In an interview with The New York Times, Kagan said that American action to halt the militants is “imperative.” While the time has passed, he also asserted that had American troops not withdrawn from the region and taken action in Syria, the crisis would have been averted. “It’s striking how two policies driven by the same desire to avoid the use of a military power are now converging to create this burgeoning disaster,” he stated. He believes that the possible fall of Baghdad demands action from President Obama. For the GOP, presidential inaction could help the party regain its edge in foreign policy in the upcoming congressional midterm elections.

It is important to note that the Iraq War largely discredited neoconservatives, who argued fervently for exporting U.S. democratic ideals to the Middle East through the use of military force. But as his interview with the Times reveals, Kagan believes the return of organized terrorist groups in the region “has created the climate to again make the case for interventionism.” Kagan — whose father the Times characterized as “a patriarch of neoconservatism” — prefers to be called a “liberal interventionist.” He has attempted to describe his advocacy as bipartisan, according to the interview. Kagan even commented that he feels “comfortable” with Hillary Clinton on foreign policy. “If she pursues a policy which we think she will pursue,” he added, “it’s something that might have been called neocon, but clearly her supporters are not going to call it that; they are going to call it something else.”

While the Times did not devote many sentences to a counter-argument to Kagan’s essay, his beliefs are far from popular. For example, Ron Paul has asked whether the United States has done enough damage in Iraq. He believes the United States should learn from what was the United States’ biggest foreign policy disaster of “our generation.” The arguments against interventionism, which Kagan brushes away in his essay as escapism, sound very rational to the American people and a number of lawmakers as well. The idea that America may not be in the best positioned country to intervene or that it may not have the right to intervene with military power in another nation’s conflicts has many adherents, including Ron Paul. As Obama explained in his speech at West Point, there is a middle ground between isolationism and military intervention, meaning the United States should be centrally involved in efforts to curb aggression without becoming involved in multiple proxy wars.

“It’s a case for interventionism but not overreach,” Benjamin J. Rhodes, the deputy national security adviser, said in an interview with the Times after the speech. “We are leading, we are the only country that leads, but that leadership has to be in service of an international system.”
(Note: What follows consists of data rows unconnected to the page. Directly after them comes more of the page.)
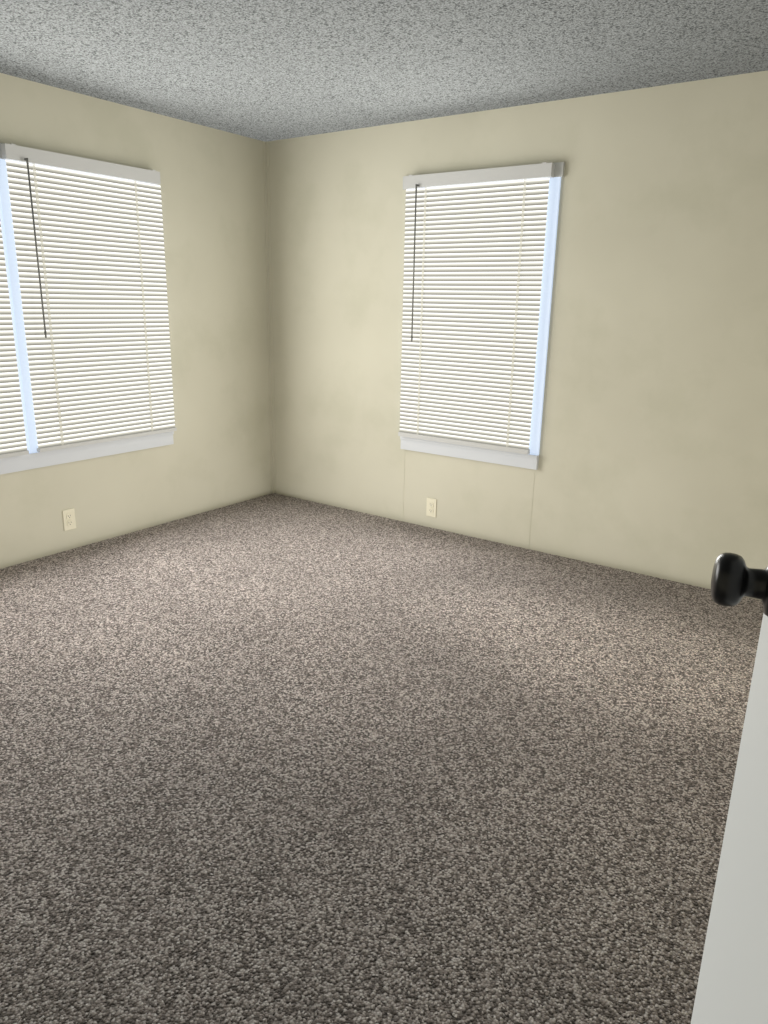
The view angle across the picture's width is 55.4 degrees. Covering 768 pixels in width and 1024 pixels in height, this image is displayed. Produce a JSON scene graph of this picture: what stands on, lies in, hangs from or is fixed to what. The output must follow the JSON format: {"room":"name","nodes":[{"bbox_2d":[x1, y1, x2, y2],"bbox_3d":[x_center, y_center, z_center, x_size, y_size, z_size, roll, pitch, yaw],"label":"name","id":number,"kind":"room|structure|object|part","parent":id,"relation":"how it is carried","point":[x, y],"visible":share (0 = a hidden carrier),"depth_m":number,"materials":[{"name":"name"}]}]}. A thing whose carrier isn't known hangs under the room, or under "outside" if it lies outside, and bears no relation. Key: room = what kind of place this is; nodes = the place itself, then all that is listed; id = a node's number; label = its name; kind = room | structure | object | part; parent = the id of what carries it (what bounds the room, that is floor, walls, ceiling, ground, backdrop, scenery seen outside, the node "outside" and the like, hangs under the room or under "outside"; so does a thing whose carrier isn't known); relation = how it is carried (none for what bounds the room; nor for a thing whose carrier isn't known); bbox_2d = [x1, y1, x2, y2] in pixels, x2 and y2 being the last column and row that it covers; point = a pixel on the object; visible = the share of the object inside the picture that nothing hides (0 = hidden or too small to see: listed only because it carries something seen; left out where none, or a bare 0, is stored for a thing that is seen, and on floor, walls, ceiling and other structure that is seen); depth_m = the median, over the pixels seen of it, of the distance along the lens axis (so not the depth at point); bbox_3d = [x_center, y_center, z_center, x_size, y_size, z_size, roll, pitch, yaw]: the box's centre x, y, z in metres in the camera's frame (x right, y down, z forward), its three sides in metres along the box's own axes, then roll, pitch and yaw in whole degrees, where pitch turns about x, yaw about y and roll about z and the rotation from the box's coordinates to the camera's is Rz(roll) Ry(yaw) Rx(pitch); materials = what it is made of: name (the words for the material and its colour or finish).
{"room":"empty bedroom","nodes":[
{"label":"empty bedroom","id":0,"kind":"room"},
{"bbox_2d":[0,73,270,568],"bbox_3d":[-2.087,-0.778,3.249,0.100,2.300,4.400,12,19,33],"label":"wall","id":1,"kind":"structure","parent":0,"point":[212,180],"depth_m":4.36,"materials":[{"name":"paint"}]},
{"bbox_2d":[0,205,28,453],"bbox_3d":[-2.075,-0.868,3.175,0.121,1.422,0.915,12,19,33],"label":"window blind","id":2,"kind":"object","parent":1,"relation":"in","point":[13,430],"depth_m":3.53,"materials":[{"name":"grey plastic"}]},
{"bbox_2d":[0,450,28,458],"bbox_3d":[-2.028,-0.888,3.139,0.040,1.430,0.881,12,19,33],"label":"rails","id":3,"kind":"object","parent":2,"relation":"attached to","point":[13,454],"depth_m":3.60,"materials":[{"name":"white plastic"}]},
{"bbox_2d":[62,508,75,530],"bbox_3d":[-1.710,0.041,3.972,0.008,0.115,0.070,12,19,33],"label":"outlet","id":4,"kind":"object","parent":1,"relation":"attached to","point":[67,521],"visible":1,"depth_m":3.97,"materials":[{"name":"beige plastic"}]},
{"bbox_2d":[0,431,173,474],"bbox_3d":[-1.809,-0.256,3.711,0.030,0.080,1.824,12,19,33],"label":"sill","id":5,"kind":"structure","parent":1,"relation":"attached to","point":[54,457],"depth_m":3.94,"materials":[{"name":"white wood"}]},
{"bbox_2d":[0,143,174,452],"bbox_3d":[-1.817,-0.981,3.521,0.121,1.457,1.826,12,19,33],"label":"window blind","id":6,"kind":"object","parent":1,"relation":"in","point":[89,227],"depth_m":3.80,"materials":[{"name":"grey plastic"}]},
{"bbox_3d":[-1.561,-1.066,3.900,0.091,1.422,0.896,12,19,33],"label":"frame","id":7,"kind":"part","parent":6,"relation":"part of","materials":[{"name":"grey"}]},
{"bbox_2d":[24,158,46,337],"bbox_3d":[-1.667,-1.252,3.504,0.022,0.812,0.012,12,19,33],"label":"blind wand","id":8,"kind":"object","parent":6,"relation":"attached to","point":[25,159],"visible":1,"depth_m":3.49,"materials":[{"name":"grey plastic"}]},
{"bbox_2d":[0,143,176,451],"bbox_3d":[-1.497,-1.085,3.862,0.040,1.430,0.869,12,19,33],"label":"rails","id":9,"kind":"object","parent":6,"relation":"attached to","point":[12,152],"depth_m":3.69,"materials":[{"name":"white plastic"}]},
{"bbox_2d":[33,163,152,444],"bbox_3d":[-1.498,-1.054,3.847,0.004,1.351,0.579,12,19,33],"label":"blind cords","id":10,"kind":"object","parent":6,"relation":"attached to","point":[34,175],"visible":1,"depth_m":3.75,"materials":[{"name":"white fabric"}]},
{"bbox_2d":[0,493,763,1023],"bbox_3d":[-0.537,0.704,2.515,3.960,0.080,4.600,12,19,33],"label":"floor","id":11,"kind":"structure","parent":0,"point":[273,758],"depth_m":2.14,"materials":[{"name":"grey carpet"}]},
{"bbox_2d":[0,0,767,141],"bbox_3d":[-0.489,-1.582,1.856,3.960,0.080,4.600,12,19,33],"label":"ceiling","id":12,"kind":"structure","parent":0,"point":[262,70],"depth_m":2.92,"materials":[{"name":"white paint"}]},
{"bbox_2d":[268,70,767,600],"bbox_3d":[0.788,-0.923,3.957,3.760,2.300,0.100,12,19,33],"label":"wall","id":13,"kind":"structure","parent":0,"point":[653,451],"depth_m":3.72,"materials":[{"name":"paint"}]},
{"bbox_2d":[263,141,275,493],"bbox_3d":[-0.772,-1.238,4.939,0.022,2.300,0.022,12,19,33],"label":"batten","id":14,"kind":"object","parent":13,"relation":"attached to","point":[265,144],"visible":1,"depth_m":4.91,"materials":[{"name":"paint"}]},
{"bbox_2d":[426,498,436,516],"bbox_3d":[0.291,-0.027,4.498,0.070,0.115,0.008,12,19,33],"label":"wall outlet","id":15,"kind":"object","parent":13,"relation":"attached to","point":[431,503],"visible":1,"depth_m":4.50,"materials":[{"name":"beige plastic"}]},
{"bbox_2d":[401,449,534,548],"bbox_3d":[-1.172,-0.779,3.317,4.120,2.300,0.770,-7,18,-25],"label":"batten","id":16,"kind":"object","parent":13,"relation":"attached to","point":[533,472],"visible":1,"depth_m":4.16,"materials":[{"name":"paint"}]},
{"bbox_2d":[400,162,564,454],"bbox_3d":[0.499,-1.093,4.077,0.948,1.488,0.121,12,19,33],"label":"wall window","id":17,"kind":"structure","parent":13,"relation":"attached to","point":[472,234],"depth_m":3.99,"materials":[{"name":"grey plastic"}]},
{"bbox_2d":[411,184,418,341],"bbox_3d":[0.172,-1.394,4.129,0.012,0.842,0.022,12,19,33],"label":"blind wand","id":18,"kind":"object","parent":17,"relation":"attached to","point":[416,185],"depth_m":4.12,"materials":[{"name":"grey plastic"}]},
{"bbox_2d":[400,436,538,469],"bbox_3d":[0.474,-0.351,4.261,0.901,0.080,0.030,12,19,33],"label":"sill","id":19,"kind":"structure","parent":17,"relation":"attached to","point":[529,461],"depth_m":4.23,"materials":[{"name":"white wood"}]},
{"bbox_2d":[417,179,525,446],"bbox_3d":[0.456,-1.067,4.030,0.605,1.380,0.004,12,19,33],"label":"blind cords","id":20,"kind":"object","parent":17,"relation":"attached to","point":[524,185],"depth_m":4.01,"materials":[{"name":"white fabric"}]},
{"bbox_2d":[398,162,554,454],"bbox_3d":[0.464,-1.094,4.034,0.870,1.461,0.040,12,19,33],"label":"rails","id":21,"kind":"object","parent":17,"relation":"attached to","point":[543,170],"depth_m":3.87,"materials":[{"name":"white plastic"}]},
{"bbox_3d":[0.499,-1.770,3.861,0.948,0.066,0.020,12,19,33],"label":"casing","id":22,"kind":"part","parent":17,"relation":"part of","materials":[{"name":"grey paint"}]},
{"bbox_3d":[0.515,-1.077,4.089,0.901,1.453,0.091,12,19,33],"label":"frame","id":23,"kind":"part","parent":17,"relation":"part of","materials":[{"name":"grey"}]},
{"bbox_2d":[711,553,767,615],"bbox_3d":[0.430,0.077,0.761,0.161,0.066,0.107,12,19,33],"label":"door knob","id":24,"kind":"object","parent":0,"point":[732,580],"depth_m":0.76,"materials":[{"name":"black metal"}]},
{"bbox_3d":[1.061,-0.099,1.122,0.100,2.300,4.400,12,19,33],"label":"wall","id":25,"kind":"structure","parent":0,"visible":0},
{"bbox_2d":[691,613,767,1023],"bbox_3d":[0.306,0.199,0.478,0.035,2.030,0.760,7,17,21],"label":"door","id":26,"kind":"structure","parent":25,"relation":"in","point":[732,987],"depth_m":0.76,"materials":[{"name":"white wood"}]}
]}
Compared with Ron Paul, Democrats have created a much more narrow argument against further intervention. Congressional democrats argue Prime Minister Nouri al-Maliki is to blame for the renewed violence because he refused a security agreement that would have kept U.S. forces in the country. According to that viewpoint, Maliki’s failure to subdue sectarian tensions between the Shiite-dominated government, minority Sunni, and Kurdish populations has directly led to the current problems. “What’s happening in Iraq today is an absolute tragedy, but it is much more a consequence of our invasion than our withdrawal,” Senator Chris Murphy, a Democrat from Connecticut, said in an interview with The Washington Post. “The blame for what’s happening right now is squarely at Maliki’s feet. This is not a responsibility of the United States.”
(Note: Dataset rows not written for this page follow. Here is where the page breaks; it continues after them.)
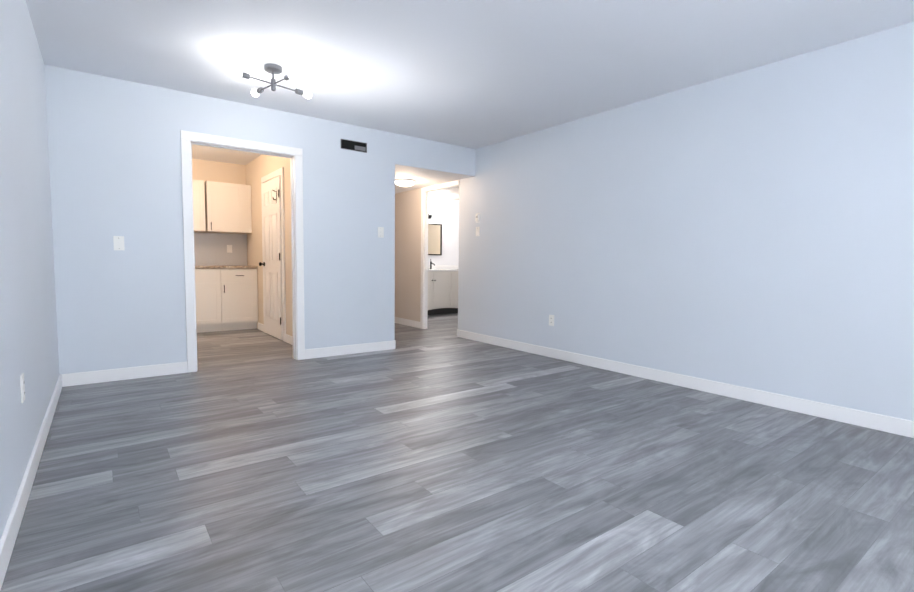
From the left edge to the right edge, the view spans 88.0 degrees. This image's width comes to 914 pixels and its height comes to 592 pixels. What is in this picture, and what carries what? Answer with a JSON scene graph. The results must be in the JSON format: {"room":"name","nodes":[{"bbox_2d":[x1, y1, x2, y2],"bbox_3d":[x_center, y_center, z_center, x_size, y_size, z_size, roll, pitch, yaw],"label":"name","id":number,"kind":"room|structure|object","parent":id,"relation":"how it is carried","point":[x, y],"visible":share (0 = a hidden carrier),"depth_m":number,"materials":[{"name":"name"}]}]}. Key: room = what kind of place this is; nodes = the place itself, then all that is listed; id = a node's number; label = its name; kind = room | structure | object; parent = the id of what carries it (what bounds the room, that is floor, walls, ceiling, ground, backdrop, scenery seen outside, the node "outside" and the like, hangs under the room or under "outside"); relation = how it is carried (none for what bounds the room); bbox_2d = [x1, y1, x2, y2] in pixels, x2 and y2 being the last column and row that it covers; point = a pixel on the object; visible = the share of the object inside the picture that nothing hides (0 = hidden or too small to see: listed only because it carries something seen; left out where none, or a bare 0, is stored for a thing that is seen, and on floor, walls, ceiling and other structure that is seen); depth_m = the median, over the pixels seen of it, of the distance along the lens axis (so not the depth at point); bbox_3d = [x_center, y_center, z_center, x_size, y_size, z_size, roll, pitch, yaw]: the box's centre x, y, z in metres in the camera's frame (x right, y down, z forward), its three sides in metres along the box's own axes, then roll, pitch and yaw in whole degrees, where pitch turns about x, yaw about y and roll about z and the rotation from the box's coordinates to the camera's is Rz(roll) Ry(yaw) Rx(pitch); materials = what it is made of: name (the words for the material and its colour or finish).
{"room":"empty living room","nodes":[
{"label":"empty living room","id":0,"kind":"room"},
{"bbox_2d":[0,0,59,538],"bbox_3d":[-2.373,-0.422,2.562,0.120,2.440,8.840,-2,5,-37],"label":"wall","id":1,"kind":"structure","parent":0,"point":[28,334],"depth_m":2.24,"materials":[{"name":"blue paint"}]},
{"bbox_2d":[20,373,24,402],"bbox_3d":[-1.863,0.394,2.033,0.008,0.116,0.072,-2,5,-37],"label":"outlet","id":2,"kind":"object","parent":1,"relation":"attached to","point":[22,385],"visible":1,"depth_m":2.01,"materials":[{"name":"white plastic"}]},
{"bbox_2d":[0,375,62,590],"bbox_3d":[-1.425,0.840,1.477,0.015,0.100,5.570,-2,5,-37],"label":"baseboard","id":3,"kind":"structure","parent":1,"relation":"attached to","point":[10,531],"depth_m":1.90,"materials":[{"name":"white wood"}]},
{"bbox_2d":[192,159,245,233],"bbox_3d":[-4.100,-0.741,6.702,2.090,2.440,0.120,-2,5,-37],"label":"wall","id":4,"kind":"structure","parent":0,"point":[207,170],"depth_m":6.98,"materials":[{"name":"beige paint"}]},
{"bbox_2d":[193,179,251,233],"bbox_3d":[-3.594,-1.268,6.727,1.205,0.700,0.368,-2,5,-37],"label":"upper cabinet","id":5,"kind":"object","parent":4,"relation":"attached to","point":[220,207],"visible":0.67,"depth_m":6.74,"materials":[{"name":"white wood"}]},
{"bbox_2d":[44,65,475,373],"bbox_3d":[-1.468,-0.579,4.894,4.130,2.440,0.120,-2,5,-37],"label":"wall","id":6,"kind":"structure","parent":0,"point":[114,145],"depth_m":4.04,"materials":[{"name":"blue paint"}]},
{"bbox_2d":[113,236,124,249],"bbox_3d":[-2.753,-0.430,3.856,0.072,0.116,0.017,-2,5,-37],"label":"light switch","id":7,"kind":"object","parent":6,"relation":"attached to","point":[118,241],"visible":1,"depth_m":3.86,"materials":[{"name":"white plastic"}]},
{"bbox_2d":[60,362,186,386],"bbox_3d":[-2.747,0.647,3.949,0.870,0.100,0.015,-2,5,-37],"label":"baseboard","id":8,"kind":"structure","parent":6,"relation":"attached to","point":[89,377],"depth_m":3.92,"materials":[{"name":"white wood"}]},
{"bbox_2d":[180,130,304,372],"bbox_3d":[-2.006,-0.392,4.505,1.050,2.110,0.156,-2,5,-37],"label":"door frame","id":9,"kind":"structure","parent":6,"relation":"attached to","point":[187,137],"depth_m":4.36,"materials":[{"name":"white wood"}]},
{"bbox_2d":[305,340,394,358],"bbox_3d":[-1.137,0.580,5.152,1.050,0.100,0.015,-2,5,-37],"label":"baseboard","id":10,"kind":"structure","parent":6,"relation":"attached to","point":[344,350],"depth_m":5.12,"materials":[{"name":"white wood"}]},
{"bbox_2d":[341,139,366,152],"bbox_3d":[-1.091,-1.591,5.015,0.297,0.102,0.006,-2,5,-37],"label":"air vent","id":11,"kind":"object","parent":6,"relation":"in","point":[353,145],"visible":1,"depth_m":5.01,"materials":[{"name":"black metal"}]},
{"bbox_2d":[378,227,383,237],"bbox_3d":[-0.845,-0.709,5.266,0.072,0.116,0.017,-2,5,-37],"label":"light switch","id":12,"kind":"object","parent":6,"relation":"attached to","point":[380,232],"visible":1,"depth_m":5.27,"materials":[{"name":"white plastic"}]},
{"bbox_2d":[246,155,291,335],"bbox_3d":[-2.343,-0.683,6.202,0.120,2.440,3.030,-2,5,-37],"label":"wall","id":13,"kind":"structure","parent":0,"point":[259,168],"depth_m":6.60,"materials":[{"name":"beige paint"}]},
{"bbox_2d":[258,322,263,331],"bbox_3d":[-2.789,0.445,6.748,0.015,0.100,0.350,-2,5,-37],"label":"baseboard","id":14,"kind":"structure","parent":13,"relation":"attached to","point":[260,326],"depth_m":6.75,"materials":[{"name":"white wood"}]},
{"bbox_2d":[259,176,282,339],"bbox_3d":[-2.429,-0.480,6.133,0.104,2.018,0.784,-2,5,-37],"label":"pantry door","id":15,"kind":"structure","parent":13,"relation":"in","point":[272,251],"depth_m":6.09,"materials":[{"name":"white wood"}]},
{"bbox_2d":[261,167,285,341],"bbox_3d":[-2.392,-0.523,6.160,0.020,2.125,0.950,-2,5,-37],"label":"door frame","id":16,"kind":"structure","parent":13,"relation":"attached to","point":[274,174],"depth_m":5.82,"materials":[{"name":"white wood"}]},
{"bbox_2d":[285,334,292,344],"bbox_3d":[-1.812,0.550,5.448,0.015,0.100,1.030,-2,5,-37],"label":"baseboard","id":17,"kind":"structure","parent":13,"relation":"attached to","point":[288,338],"depth_m":5.74,"materials":[{"name":"white wood"}]},
{"bbox_2d":[395,167,468,193],"bbox_3d":[-1.084,-1.764,6.797,1.160,0.340,2.610,-2,5,-37],"label":"ceiling","id":18,"kind":"structure","parent":0,"point":[423,179],"depth_m":6.17,"materials":[{"name":"paint"}]},
{"bbox_2d":[395,179,415,186],"bbox_3d":[-0.706,-1.539,6.404,0.300,0.113,0.300,-2,5,-37],"label":"flush-mount light","id":19,"kind":"object","parent":18,"relation":"attached to","point":[405,182],"visible":0.9,"depth_m":6.31,"materials":[{"name":"white glass"}]},
{"bbox_2d":[428,197,458,266],"bbox_3d":[-0.687,-0.896,9.439,2.460,2.440,0.120,-2,5,-37],"label":"wall","id":20,"kind":"structure","parent":0,"point":[448,220],"depth_m":9.70,"materials":[{"name":"white paint"}]},
{"bbox_2d":[428,223,441,254],"bbox_3d":[-0.552,-1.129,9.430,0.600,0.630,0.023,-2,5,-37],"label":"bathroom mirror","id":21,"kind":"object","parent":20,"relation":"attached to","point":[434,239],"visible":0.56,"depth_m":9.51,"materials":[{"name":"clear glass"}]},
{"bbox_2d":[428,208,443,218],"bbox_3d":[-0.517,-1.630,9.356,0.578,0.200,0.118,-2,5,-37],"label":"sconce","id":22,"kind":"object","parent":20,"relation":"attached to","point":[430,213],"visible":0.79,"depth_m":9.39,"materials":[{"name":"black metal"}]},
{"bbox_2d":[428,186,458,199],"bbox_3d":[0.198,-1.937,8.096,2.340,0.150,2.950,-2,5,-37],"label":"ceiling","id":23,"kind":"structure","parent":0,"point":[451,193],"depth_m":8.91,"materials":[{"name":"paint"}]},
{"bbox_2d":[0,313,913,591],"bbox_3d":[0.229,0.729,4.702,6.770,0.100,8.990,-2,5,-37],"label":"floor","id":24,"kind":"structure","parent":0,"point":[438,455],"depth_m":2.17,"materials":[{"name":"grey laminate"}]},
{"bbox_2d":[195,268,225,332],"bbox_3d":[-3.642,0.051,6.656,0.603,0.880,0.595,-2,5,-37],"label":"base cabinet","id":25,"kind":"object","parent":24,"relation":"on","point":[210,283],"depth_m":6.50,"materials":[{"name":"wood"}]},
{"bbox_2d":[226,268,257,330],"bbox_3d":[-3.277,0.036,6.928,0.543,0.880,0.595,-2,5,-37],"label":"base cabinet","id":26,"kind":"object","parent":24,"relation":"on","point":[226,287],"depth_m":6.73,"materials":[{"name":"wood"}]},
{"bbox_2d":[195,264,257,267],"bbox_3d":[-3.642,-0.408,6.613,1.475,0.041,0.605,-2,5,-37],"label":"countertop","id":27,"kind":"structure","parent":26,"relation":"on","point":[196,265],"depth_m":6.70,"materials":[{"name":"brown stone"}]},
{"bbox_2d":[428,271,457,314],"bbox_3d":[-0.392,-0.073,9.274,1.400,0.830,0.592,-2,5,-37],"label":"bathroom vanity","id":28,"kind":"object","parent":24,"relation":"on","point":[442,289],"depth_m":9.05,"materials":[{"name":"grey wood"}]},
{"bbox_2d":[428,267,451,270],"bbox_3d":[-0.395,-0.509,9.254,1.430,0.042,0.564,-2,5,-37],"label":"countertop","id":29,"kind":"structure","parent":28,"relation":"on","point":[429,268],"depth_m":9.41,"materials":[{"name":"white stone"}]},
{"bbox_2d":[25,0,913,164],"bbox_3d":[0.260,-1.805,4.519,6.770,0.100,8.990,-2,5,-37],"label":"ceiling","id":30,"kind":"structure","parent":0,"point":[474,74],"depth_m":3.19,"materials":[{"name":"paint"}]},
{"bbox_2d":[230,63,311,98],"bbox_3d":[-1.366,-1.614,3.522,0.462,0.177,0.462,0,4,-4],"label":"sputnik chandelier","id":31,"kind":"object","parent":30,"relation":"hanging from","point":[272,68],"visible":1,"depth_m":3.49,"materials":[{"name":"grey metal"}]},
{"bbox_2d":[395,22,913,420],"bbox_3d":[0.985,-0.569,5.164,0.120,2.440,8.990,-2,5,-37],"label":"wall","id":32,"kind":"structure","parent":0,"point":[753,228],"depth_m":3.64,"materials":[{"name":"blue paint"}]},
{"bbox_2d":[395,317,419,327],"bbox_3d":[-0.991,0.395,7.749,0.015,0.100,1.480,-2,5,-37],"label":"baseboard","id":33,"kind":"structure","parent":32,"relation":"attached to","point":[408,322],"depth_m":7.45,"materials":[{"name":"white wood"}]},
{"bbox_2d":[475,213,479,222],"bbox_3d":[0.258,-0.988,5.994,0.022,0.116,0.072,-2,5,-37],"label":"wall thermostat","id":34,"kind":"object","parent":32,"relation":"attached to","point":[477,217],"visible":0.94,"depth_m":5.98,"materials":[{"name":"white plastic"}]},
{"bbox_2d":[476,227,479,235],"bbox_3d":[0.259,-0.819,6.008,0.017,0.116,0.072,-2,5,-37],"label":"light switch","id":35,"kind":"object","parent":32,"relation":"attached to","point":[477,231],"visible":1,"depth_m":6.00,"materials":[{"name":"white plastic"}]},
{"bbox_2d":[549,315,553,325],"bbox_3d":[1.011,0.260,5.069,0.008,0.116,0.072,-2,5,-37],"label":"outlet","id":36,"kind":"object","parent":32,"relation":"attached to","point":[551,320],"visible":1,"depth_m":5.06,"materials":[{"name":"white plastic"}]},
{"bbox_2d":[457,329,913,437],"bbox_3d":[1.771,0.692,4.070,0.015,0.100,5.900,-2,5,-37],"label":"baseboard","id":37,"kind":"structure","parent":32,"relation":"attached to","point":[890,424],"depth_m":3.64,"materials":[{"name":"white wood"}]},
{"bbox_3d":[-0.198,-1.716,6.633,0.060,0.390,0.860,-2,5,-37],"label":"wall","id":38,"kind":"structure","parent":0,"visible":0},
{"bbox_2d":[420,180,459,328],"bbox_3d":[-0.237,-0.524,6.737,0.078,2.095,0.920,-2,5,-37],"label":"door frame","id":39,"kind":"structure","parent":38,"relation":"attached to","point":[439,186],"depth_m":7.03,"materials":[{"name":"white wood"}]}
]}
Republicans, while far from calling for a return to an interventionist foreign policy, claim that the president’s decisions to review options is simply a cover for his indecision. “We shouldn’t have boots on the ground, but we need to be hitting these columns of terrorists marching on Baghdad with drones now,” House Foreign Affairs Committee Chair Edward R. Royce, a California Republican, said in a statement Friday. Meanwhile, Republican Representative Michael McCaul of Texas — Chair of the House Homeland Security Committee — said of the Obama administration “is wringing its hands as Baghdad is about to fall. This is not leadership.”